Recorded data:
========
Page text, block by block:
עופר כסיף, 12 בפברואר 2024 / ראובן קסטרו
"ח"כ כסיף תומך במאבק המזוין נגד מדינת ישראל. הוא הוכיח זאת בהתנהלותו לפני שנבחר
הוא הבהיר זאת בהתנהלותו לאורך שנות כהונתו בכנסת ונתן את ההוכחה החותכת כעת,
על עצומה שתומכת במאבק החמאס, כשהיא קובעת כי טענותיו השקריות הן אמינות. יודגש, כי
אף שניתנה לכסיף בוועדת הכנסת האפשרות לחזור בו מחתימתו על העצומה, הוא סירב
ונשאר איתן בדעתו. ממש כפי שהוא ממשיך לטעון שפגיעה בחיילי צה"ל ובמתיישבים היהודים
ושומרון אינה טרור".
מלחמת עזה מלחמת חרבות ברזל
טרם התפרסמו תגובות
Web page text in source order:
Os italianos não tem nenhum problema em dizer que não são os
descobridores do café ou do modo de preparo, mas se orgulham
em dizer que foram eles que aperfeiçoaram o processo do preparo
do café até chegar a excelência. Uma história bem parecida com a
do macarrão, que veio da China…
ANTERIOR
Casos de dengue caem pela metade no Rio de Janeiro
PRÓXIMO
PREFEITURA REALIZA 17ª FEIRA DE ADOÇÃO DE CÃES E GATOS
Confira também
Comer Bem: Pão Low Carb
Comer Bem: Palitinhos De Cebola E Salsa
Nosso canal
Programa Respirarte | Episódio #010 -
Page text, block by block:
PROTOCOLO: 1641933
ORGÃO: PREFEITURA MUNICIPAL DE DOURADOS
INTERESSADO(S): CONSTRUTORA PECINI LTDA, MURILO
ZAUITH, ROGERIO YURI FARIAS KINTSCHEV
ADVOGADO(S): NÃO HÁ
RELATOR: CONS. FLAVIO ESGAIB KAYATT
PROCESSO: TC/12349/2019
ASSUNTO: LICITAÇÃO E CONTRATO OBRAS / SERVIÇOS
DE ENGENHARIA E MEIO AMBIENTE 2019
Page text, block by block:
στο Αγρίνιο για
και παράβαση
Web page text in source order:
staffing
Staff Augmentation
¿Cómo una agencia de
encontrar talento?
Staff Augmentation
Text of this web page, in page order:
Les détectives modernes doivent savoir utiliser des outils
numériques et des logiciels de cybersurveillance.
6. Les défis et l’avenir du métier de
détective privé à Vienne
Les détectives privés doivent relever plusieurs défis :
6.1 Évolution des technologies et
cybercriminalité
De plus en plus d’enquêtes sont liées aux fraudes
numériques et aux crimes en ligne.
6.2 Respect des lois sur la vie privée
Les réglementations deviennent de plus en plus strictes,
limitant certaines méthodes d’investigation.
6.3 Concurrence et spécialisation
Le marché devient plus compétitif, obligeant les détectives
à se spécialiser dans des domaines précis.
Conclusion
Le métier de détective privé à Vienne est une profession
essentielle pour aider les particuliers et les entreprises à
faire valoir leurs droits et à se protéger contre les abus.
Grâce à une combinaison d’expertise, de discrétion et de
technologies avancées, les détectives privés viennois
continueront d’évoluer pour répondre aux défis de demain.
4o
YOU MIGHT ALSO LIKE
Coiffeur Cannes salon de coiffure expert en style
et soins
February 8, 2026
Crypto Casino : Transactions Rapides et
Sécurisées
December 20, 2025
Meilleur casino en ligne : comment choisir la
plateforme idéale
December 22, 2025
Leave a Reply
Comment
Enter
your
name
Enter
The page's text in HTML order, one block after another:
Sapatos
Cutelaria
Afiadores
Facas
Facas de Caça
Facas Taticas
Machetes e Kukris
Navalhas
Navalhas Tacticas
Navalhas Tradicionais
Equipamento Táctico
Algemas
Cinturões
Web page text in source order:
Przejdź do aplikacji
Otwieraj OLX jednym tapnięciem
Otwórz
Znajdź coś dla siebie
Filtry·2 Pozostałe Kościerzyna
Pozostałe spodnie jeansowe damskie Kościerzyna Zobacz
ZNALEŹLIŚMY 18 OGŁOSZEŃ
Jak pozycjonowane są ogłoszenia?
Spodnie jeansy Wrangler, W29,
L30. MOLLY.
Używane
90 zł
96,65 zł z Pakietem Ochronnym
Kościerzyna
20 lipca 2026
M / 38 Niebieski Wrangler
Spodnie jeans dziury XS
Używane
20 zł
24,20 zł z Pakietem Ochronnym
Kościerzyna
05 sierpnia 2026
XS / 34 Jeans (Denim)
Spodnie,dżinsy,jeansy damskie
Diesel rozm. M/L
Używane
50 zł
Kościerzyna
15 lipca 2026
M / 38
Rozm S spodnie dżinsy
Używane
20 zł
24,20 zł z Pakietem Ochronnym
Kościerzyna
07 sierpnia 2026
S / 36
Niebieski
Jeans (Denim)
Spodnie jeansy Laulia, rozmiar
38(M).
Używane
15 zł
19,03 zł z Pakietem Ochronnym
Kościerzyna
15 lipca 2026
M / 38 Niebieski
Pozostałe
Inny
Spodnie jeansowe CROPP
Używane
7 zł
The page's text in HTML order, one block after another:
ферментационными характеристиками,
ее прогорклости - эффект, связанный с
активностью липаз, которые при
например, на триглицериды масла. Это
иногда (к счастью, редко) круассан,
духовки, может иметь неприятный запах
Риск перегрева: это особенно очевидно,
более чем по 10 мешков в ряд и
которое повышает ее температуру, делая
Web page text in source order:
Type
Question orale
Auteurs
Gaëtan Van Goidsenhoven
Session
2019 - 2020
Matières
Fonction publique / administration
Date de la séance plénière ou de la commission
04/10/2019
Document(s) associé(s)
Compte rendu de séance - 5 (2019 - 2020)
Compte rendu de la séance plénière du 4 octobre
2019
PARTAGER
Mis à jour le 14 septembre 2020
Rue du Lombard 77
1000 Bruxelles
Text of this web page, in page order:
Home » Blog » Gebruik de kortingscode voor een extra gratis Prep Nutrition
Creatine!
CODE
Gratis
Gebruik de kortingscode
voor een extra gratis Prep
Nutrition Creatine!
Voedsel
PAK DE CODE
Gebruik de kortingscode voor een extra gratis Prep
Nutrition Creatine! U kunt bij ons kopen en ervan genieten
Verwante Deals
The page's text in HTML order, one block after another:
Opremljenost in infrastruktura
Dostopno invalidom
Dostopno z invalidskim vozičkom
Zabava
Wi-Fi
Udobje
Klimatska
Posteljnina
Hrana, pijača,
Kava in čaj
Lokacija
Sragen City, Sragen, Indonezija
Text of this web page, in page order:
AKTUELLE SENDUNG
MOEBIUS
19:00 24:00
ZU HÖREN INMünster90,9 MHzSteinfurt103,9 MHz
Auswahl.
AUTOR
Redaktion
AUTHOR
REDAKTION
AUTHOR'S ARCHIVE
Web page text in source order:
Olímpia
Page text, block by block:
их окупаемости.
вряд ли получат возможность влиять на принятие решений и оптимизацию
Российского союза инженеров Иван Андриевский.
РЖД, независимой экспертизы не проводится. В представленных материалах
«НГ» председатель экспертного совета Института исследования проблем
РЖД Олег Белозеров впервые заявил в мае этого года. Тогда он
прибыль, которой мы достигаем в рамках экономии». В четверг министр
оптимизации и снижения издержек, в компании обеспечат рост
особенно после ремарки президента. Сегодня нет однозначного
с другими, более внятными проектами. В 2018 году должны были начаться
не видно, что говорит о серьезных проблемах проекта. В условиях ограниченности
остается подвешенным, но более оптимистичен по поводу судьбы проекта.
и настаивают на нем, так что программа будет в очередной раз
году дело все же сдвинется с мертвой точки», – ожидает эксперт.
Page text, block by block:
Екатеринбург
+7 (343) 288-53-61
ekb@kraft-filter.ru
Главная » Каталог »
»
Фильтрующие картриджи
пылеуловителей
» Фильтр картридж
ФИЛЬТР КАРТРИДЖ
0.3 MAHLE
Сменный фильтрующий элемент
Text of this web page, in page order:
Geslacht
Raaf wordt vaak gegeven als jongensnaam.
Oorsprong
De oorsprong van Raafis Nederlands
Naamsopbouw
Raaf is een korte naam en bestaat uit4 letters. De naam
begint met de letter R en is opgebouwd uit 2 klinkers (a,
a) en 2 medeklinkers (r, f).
========
• _What you need to do_
Search the entries for the word "בהתנהלותו", then copy every line in which it is found.

• _Your response_
"ח"כ כסיף תומך במאבק המזוין נגד מדינת ישראל. הוא הוכיח זאת בהתנהלותו לפני שנבחר
הוא הבהיר זאת בהתנהלותו לאורך שנות כהונתו בכנסת ונתן את ההוכחה החותכת כעת,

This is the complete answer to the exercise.